Difficulties faced because of defective vision

Around 55% of the patients complained that they could not carry out their day-to-day activities, which severely affected their livelihood. They also faced difficulty in transit, particularly those with bilateral defective vision. 22% of the patients reported no difficulty due to defective vision, probably because of functioning vision in the other eye. 8% gave history of sustaining a fall due to defective vision resulting in comorbidities, need for medical assistance, and temporary disability. Some patients also reported difficulties in following COVID-19 preventive measures as they found it cumbersome due to their defective vision.

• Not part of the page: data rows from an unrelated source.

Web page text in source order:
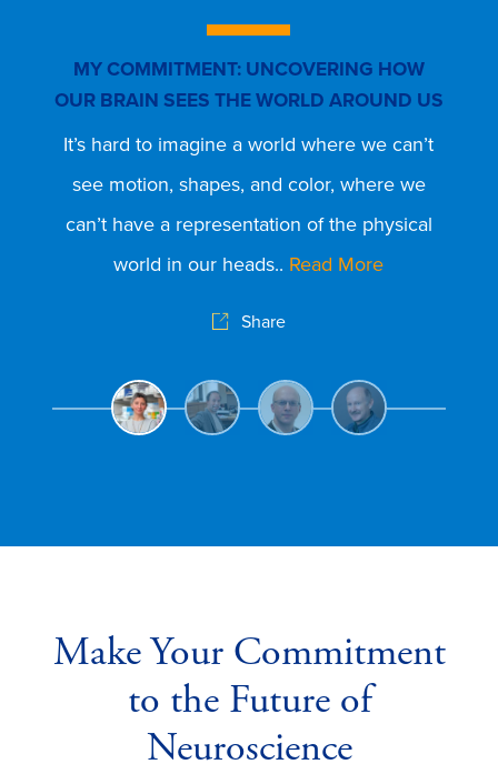
MY COMMITMENT: UNCOVERING HOW
OUR BRAIN SEES THE WORLD AROUND US
It’s hard to imagine a world where we can’t
see motion, shapes, and color, where we
can’t have a representation of the physical
world in our heads.. Read More
Share
Make Your Commitment
to the Future of
Neuroscience
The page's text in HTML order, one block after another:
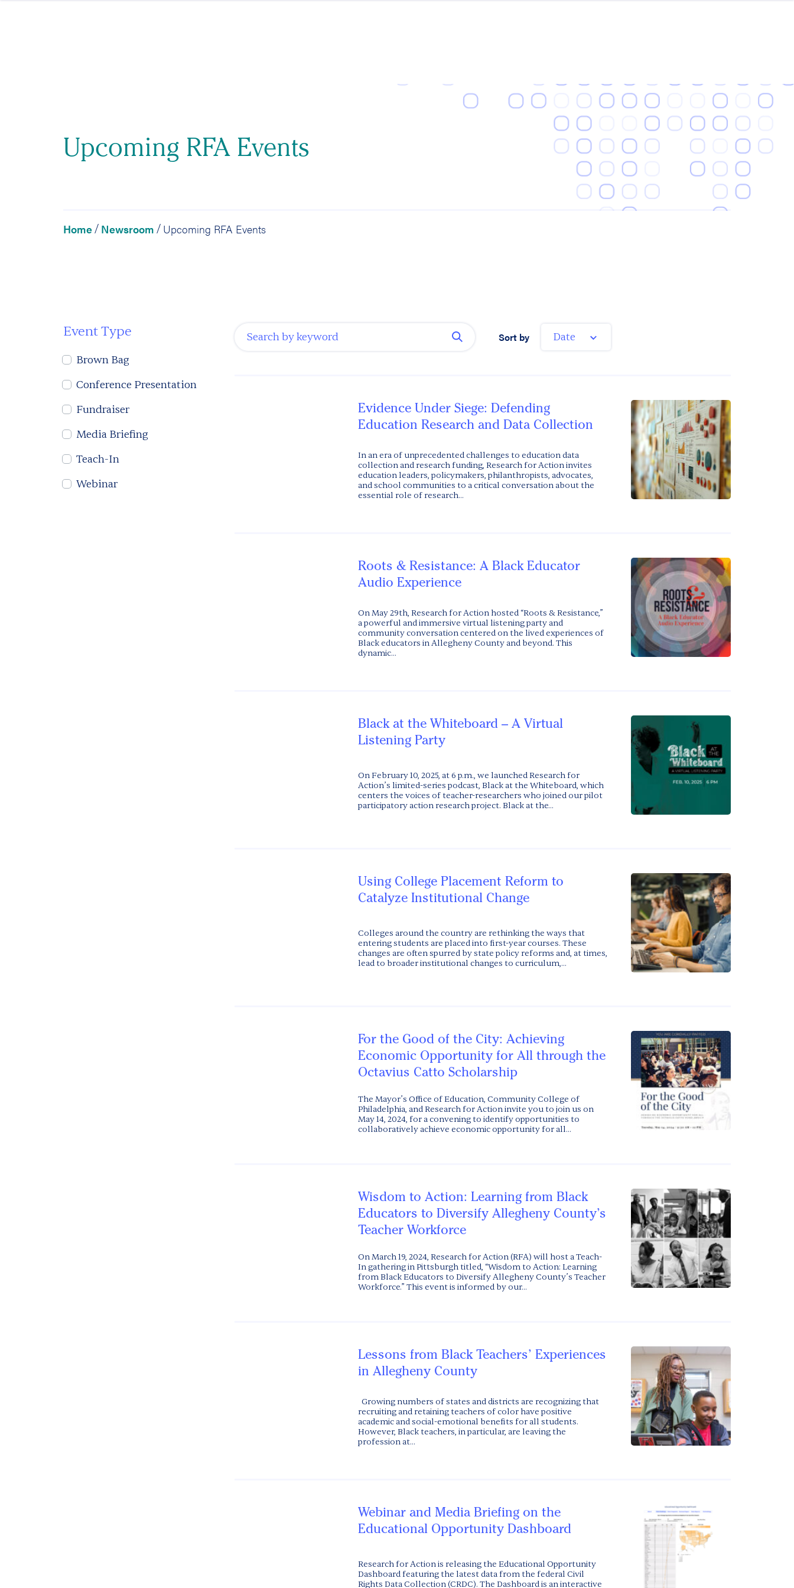
Upcoming RFA Events
Home / Newsroom / Upcoming RFA Events
Event Type
Brown Bag
Conference Presentation
Fundraiser
Media Briefing
Teach-In
Webinar
Sort by Date
Evidence Under Siege: Defending
Education Research and Data Collection
In an era of unprecedented challenges to education data
collection and research funding, Research for Action invites
education leaders, policymakers, philanthropists, advocates,
and school communities to a critical conversation about the
essential role of research...
Roots & Resistance: A Black Educator
Audio Experience
On May 29th, Research for Action hosted “Roots & Resistance,”
a powerful and immersive virtual listening party and
community conversation centered on the lived experiences of
Black educators in Allegheny County and beyond. This
dynamic...
Black at the Whiteboard – A Virtual
Listening Party
On February 10, 2025, at 6 p.m., we launched Research for
Action’s limited-series podcast, Black at the Whiteboard, which
centers the voices of teacher-researchers who joined our pilot
participatory action research project. Black at the...
Using College Placement Reform to
Catalyze Institutional Change
Colleges around the country are rethinking the ways that
entering students are placed into first-year courses. These
changes are often spurred by state policy reforms and, at times,
lead to broader institutional changes to curriculum,...
For the Good of the City: Achieving
Economic Opportunity for All through the
Octavius Catto Scholarship
The Mayor’s Office of Education, Community College of
Philadelphia, and Research for Action invite you to join us on
May 14, 2024, for a convening to identify opportunities to
collaboratively achieve economic opportunity for all...
Wisdom to Action: Learning from Black
Educators to Diversify Allegheny County’s
Teacher Workforce
On March 19, 2024, Research for Action (RFA) will host a Teach-
In gathering in Pittsburgh titled, “Wisdom to Action: Learning
from Black Educators to Diversify Allegheny County’s Teacher
Workforce.” This event is informed by our...
Lessons from Black Teachers’ Experiences
in Allegheny County
Growing numbers of states and districts are recognizing that
recruiting and retaining teachers of color have positive
academic and social-emotional benefits for all students.
However, Black teachers, in particular, are leaving the
profession at...
Webinar and Media Briefing on the
Educational Opportunity Dashboard
Research for Action is releasing the Educational Opportunity
Dashboard featuring the latest data from the federal Civil
Rights Data Collection (CRDC). The Dashboard is an interactive
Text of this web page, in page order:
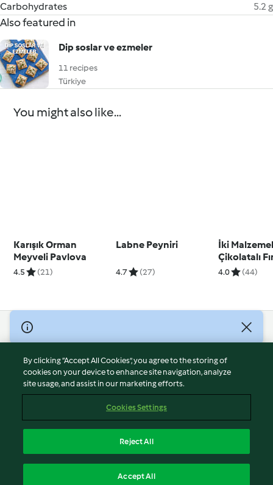
Carbohydrates
5.2 g
Also featured in
Dip soslar ve ezmeler
11 recipes
Türkiye
You might also like...
Karışık Orman
Meyveli Pavlova
4.5 (21)
Labne Peyniri
4.7 (27)
İki
Çikolatalı
Ezmesi
4.0 (44)
© Copyright 2026
Terms of Service
Privacy Policy
Disclaimer
Cookies
Withdraw Contract
By clicking “Accept All Cookies”, you agree to the storing of
cookies on your device to enhance site navigation, analyze
site usage, and assist in our marketing efforts.
Cookies Settings
Reject All
Accept All
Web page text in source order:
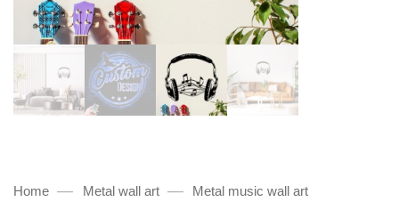
Home — Metal wall art — Metal music wall art
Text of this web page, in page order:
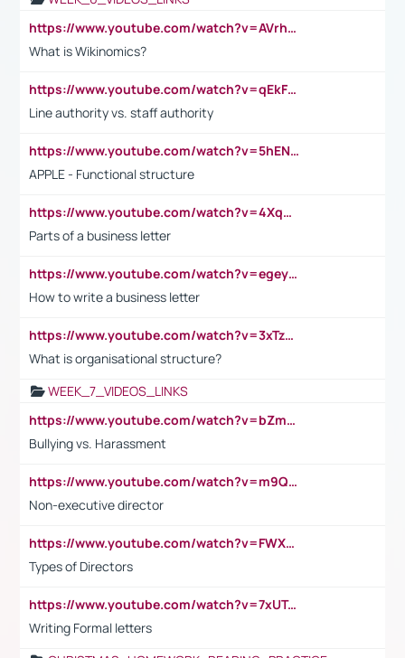
https://www.youtube.com/watch?v=AVrhLvdWQ3s
What is Wikinomics?
https://www.youtube.com/watch?v=qEkFMcRVLi8
Line authority vs. staff authority
https://www.youtube.com/watch?v=5hENFA3CJUY
APPLE - Functional structure
https://www.youtube.com/watch?v=4XqDNKExk34
Parts of a business letter
https://www.youtube.com/watch?v=egeyiUpFsaw&t=1s
How to write a business letter
https://www.youtube.com/watch?v=3xTzqRi-sXg
What is organisational structure?
WEEK_7_VIDEOS_LINKS
https://www.youtube.com/watch?v=bZmmp7i9Tsc
Bullying vs. Harassment
https://www.youtube.com/watch?v=m9QI6ZK_nag
Non-executive director
https://www.youtube.com/watch?v=FWXK31TKoQk&t=1s
Types of Directors
https://www.youtube.com/watch?v=7xUTguLaaXI&t=18s
Writing Formal letters
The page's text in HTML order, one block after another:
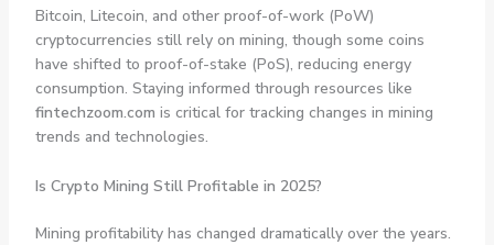
Bitcoin, Litecoin, and other proof-of-work (PoW)
cryptocurrencies still rely on mining, though some coins
have shifted to proof-of-stake (PoS), reducing energy
consumption. Staying informed through resources like
fintechzoom.com is critical for tracking changes in mining
trends and technologies.
Is Crypto Mining Still Profitable in 2025?
Mining profitability has changed dramatically over the years.
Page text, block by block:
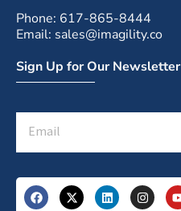
Phone: 617-865-8444
Email: sales@imagility.co
Sign Up for Our Newsletter
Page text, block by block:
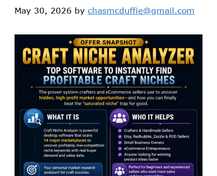
May 30, 2026 by chasmcduffie@gmail.com
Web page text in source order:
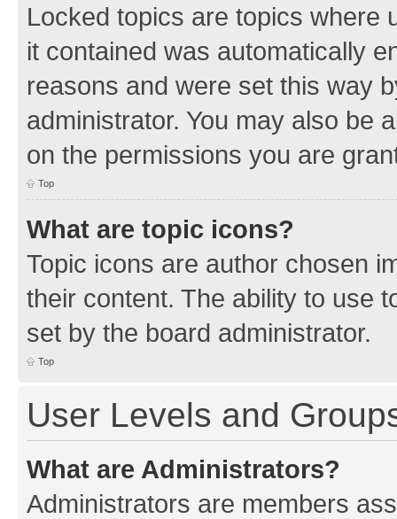
Locked topics are topics where
it contained was automatically
reasons and were set this way
administrator. You may also be
on the permissions you are
Top
What are topic icons?
Topic icons are author chosen
their content. The ability to use
set by the board administrator.
Top
User Levels and
What are Administrators?
Administrators are members
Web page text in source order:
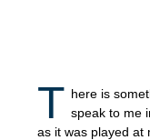
T here is
speak to me
as it was played at
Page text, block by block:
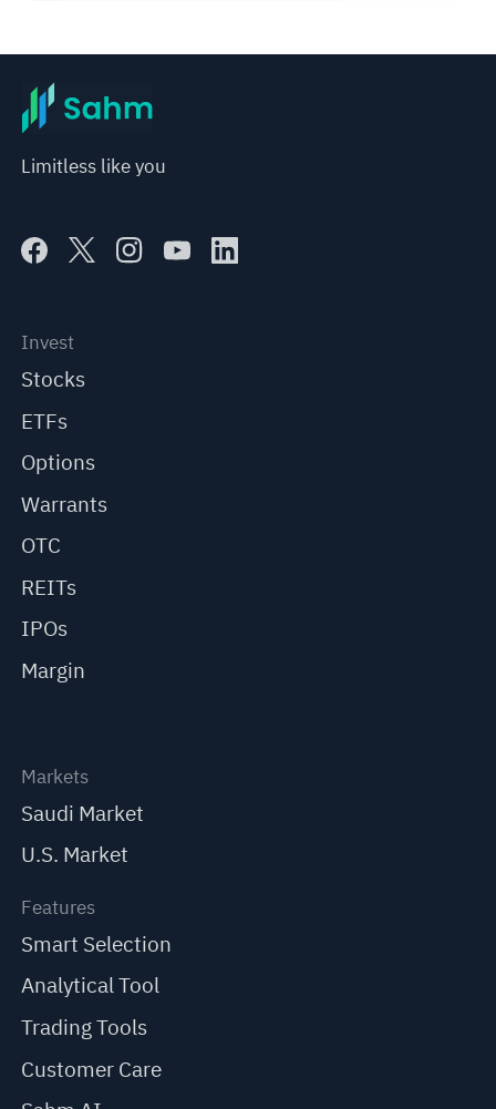
Limitless like you
Invest
Stocks
ETFs
Options
Warrants
OTC
REITs
IPOs
Margin
Markets
Saudi Market
U.S. Market
Features
Smart Selection
Analytical Tool
Trading Tools
Customer Care
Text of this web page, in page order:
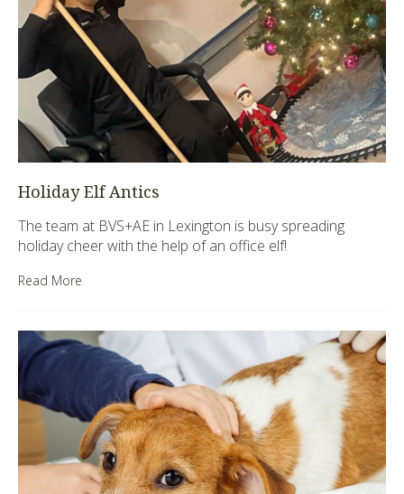
Holiday Elf Antics
The team at BVS+AE in Lexington is busy spreading
holiday cheer with the help of an office elf!
Read More
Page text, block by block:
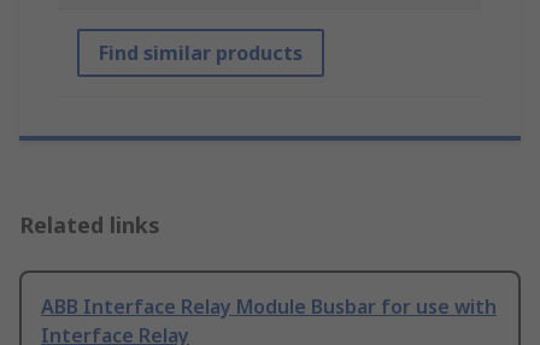
Find similar products
Related links
ABB Interface Relay Module Busbar for use with
Interface Relay
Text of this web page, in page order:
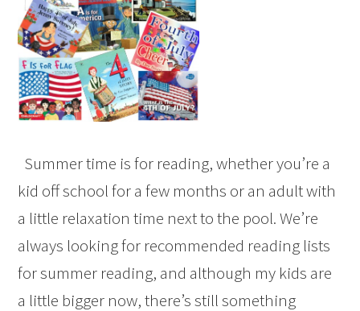
Summer time is for reading, whether you’re a
kid off school for a few months or an adult with
a little relaxation time next to the pool. We’re
always looking for recommended reading lists
for summer reading, and although my kids are
a little bigger now, there’s still something
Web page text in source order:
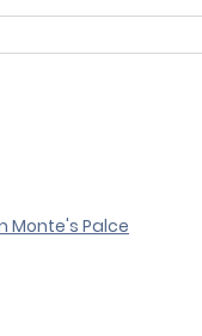
Monte's Palce
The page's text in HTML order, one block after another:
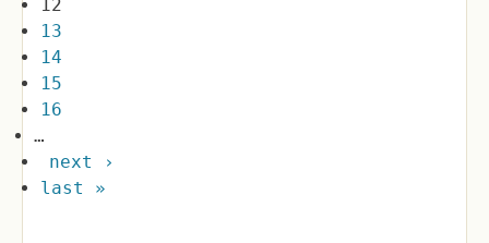
12
13
14
15
16
…
next ›
last »
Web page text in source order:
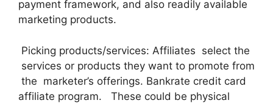
payment framework, and also readily available
marketing products.
Picking products/services: Affiliates select the
services or products they want to promote from
the marketer’s offerings. Bankrate credit card
affiliate program. These could be physical
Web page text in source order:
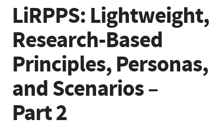
LiRPPS: Lightweight,
Research-Based
Principles, Personas,
and Scenarios –
Part 2
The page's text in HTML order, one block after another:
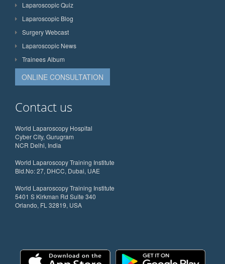
Laparoscopic Quiz
Laparoscopic Blog
Surgery Webcast
Laparoscopic News
Trainees Album
ONLINE CONSULTATION
Contact us
World Laparoscopy Hospital
Cyber City, Gurugram
NCR Delhi, India
World Laparoscopy Training Institute
Bld.No: 27, DHCC, Dubai, UAE
World Laparoscopy Training Institute
5401 S Kirkman Rd Suite 340
Orlando, FL 32819, USA

Reasons for visiting the hospital

Despite all of the hurdles so far discussed, the reasons that prompted them to visit the hospital were analyzed. As lockdown restrictions were slowly relaxed, public transportation resumed and patients had better access. 14% stated that improvement in their finances helped them to opt for surgical care. 39% of patients stated that they experienced further worsening of vision and they had no choice but to have surgery in order to be independent of their caregivers’ assistance. As routine activities in the country resumed, the fear of COVID-19 took a backseat and patients were more comfortable to visit hospitals. 503 out of the 1,472 patients (34%) have been suffering with defective vision for more than 6 months. 26% of patients were previously advised cataract surgery before COVID-19 hit. They did not act on it earlier, not anticipating this unprecedented crisis.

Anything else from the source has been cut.